The basic idea is that you receive operations that modify your local
operations. The challenge is in writing the function that takes each two
operations and mutates them. Therefore, the protocol is of no practical
interest, it simply serves that function's purpose.

Here's a set of libraries that implement this for strings:
[https://github.com/Operational-
Transformation](https://github.com/Operational-Transformation)

Implementing this for JSON is certainly possible, and has been done. See this
for instance:
[https://github.com/share/ShareJS](https://github.com/share/ShareJS)

------
madskristensen
Here's the JSON Schema draft v4 for JSONPatch documents
[http://json.schemastore.org/json-patch](http://json.schemastore.org/json-
patch)

------
alexchamberlain
If a data format does not easily represent what you are trying to convey, why
use it? ie should a patch be encoded in JSON at all?

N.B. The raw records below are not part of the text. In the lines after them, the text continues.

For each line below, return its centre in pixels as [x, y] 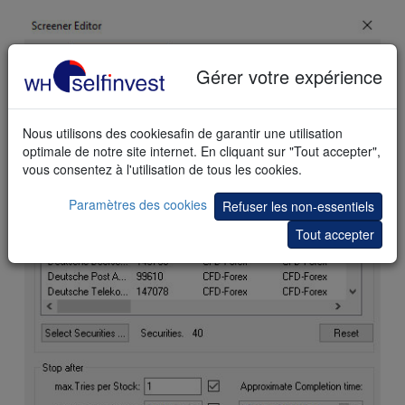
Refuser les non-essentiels [298, 206]
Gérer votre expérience [289, 76]
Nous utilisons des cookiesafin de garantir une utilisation [183, 133]
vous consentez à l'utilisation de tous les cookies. [162, 169]
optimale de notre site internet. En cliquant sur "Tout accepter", [202, 151]
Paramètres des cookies [138, 205]
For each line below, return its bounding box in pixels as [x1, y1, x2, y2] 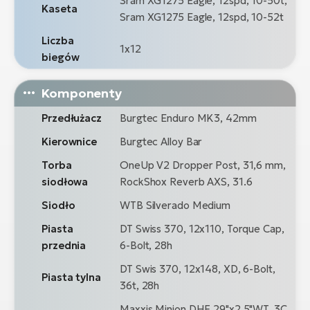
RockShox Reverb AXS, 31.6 [120, 174, 253, 188]
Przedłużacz [42, 111, 102, 125]
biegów [42, 50, 80, 64]
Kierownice [42, 134, 97, 148]
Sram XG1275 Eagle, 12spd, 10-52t [120, 10, 284, 24]
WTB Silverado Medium [120, 198, 230, 212]
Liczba [42, 33, 74, 47]
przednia [42, 238, 86, 252]
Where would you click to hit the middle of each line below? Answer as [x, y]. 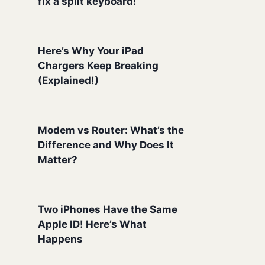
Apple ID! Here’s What [93, 224]
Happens [61, 239]
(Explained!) [69, 80]
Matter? [58, 159]
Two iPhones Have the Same [108, 209]
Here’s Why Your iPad [91, 51]
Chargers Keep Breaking [98, 65]
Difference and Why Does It [106, 145]
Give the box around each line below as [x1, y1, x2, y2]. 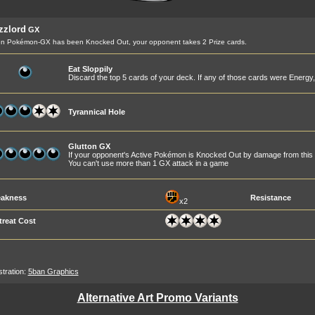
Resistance [250, 193, 291, 202]
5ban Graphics [27, 267, 79, 276]
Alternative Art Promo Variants [77, 292, 238, 304]
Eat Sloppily [67, 65, 112, 73]
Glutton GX [67, 142, 110, 150]
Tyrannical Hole [67, 108, 125, 116]
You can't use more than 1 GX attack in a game [67, 159, 229, 167]
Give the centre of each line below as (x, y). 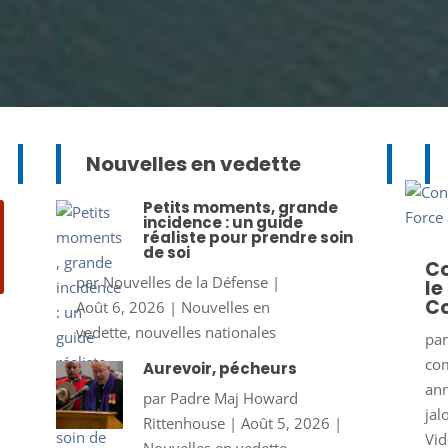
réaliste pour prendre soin (247, 238)
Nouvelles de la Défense (185, 282)
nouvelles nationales (205, 332)
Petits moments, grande (240, 208)
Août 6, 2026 (120, 307)
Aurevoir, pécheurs (219, 369)
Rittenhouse (183, 423)
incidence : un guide (222, 223)
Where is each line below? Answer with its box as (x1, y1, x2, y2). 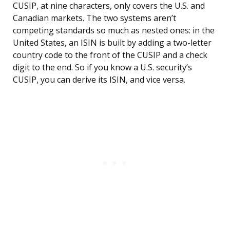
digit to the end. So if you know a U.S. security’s (13, 62, 192, 73)
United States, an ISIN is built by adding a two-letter (13, 37, 212, 49)
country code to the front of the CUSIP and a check (13, 49, 207, 61)
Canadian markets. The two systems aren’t (13, 12, 176, 24)
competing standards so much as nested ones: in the (13, 25, 215, 36)
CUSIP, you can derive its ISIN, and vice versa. (13, 74, 185, 86)
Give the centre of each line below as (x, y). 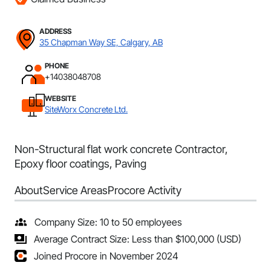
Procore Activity (145, 190)
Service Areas (75, 190)
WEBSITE (60, 98)
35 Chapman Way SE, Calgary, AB (101, 42)
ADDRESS (55, 31)
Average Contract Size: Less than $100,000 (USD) (138, 239)
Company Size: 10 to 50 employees (108, 222)
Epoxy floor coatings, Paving (80, 164)
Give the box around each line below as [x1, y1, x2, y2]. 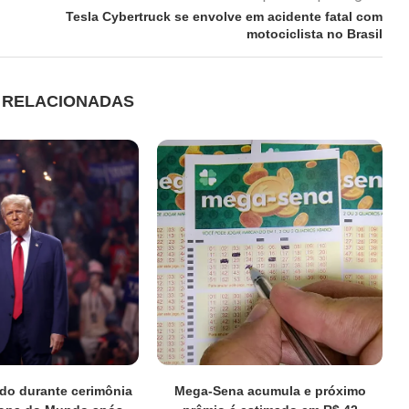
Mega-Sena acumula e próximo [173, 383, 366, 398]
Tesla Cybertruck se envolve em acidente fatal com [65, 9, 383, 25]
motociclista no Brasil [246, 26, 383, 42]

I can understand not using a raw text patch, however.

------
hardwaresofton
Wow was actually working on this with a friend at a previous job, glad to see
someone has done it (and is trying to standardize).

------
EGreg
I once wrote JSON.diff and JSON.patch functions to do this thing.

Then I kind of stopped because I didn't see the point

------
pistle
it's like xml diffgrams for json?

that wouldn't foretell an optimistic future for this.

------
fiatjaf
Is Choco Leibniz similar to Digestive? Better?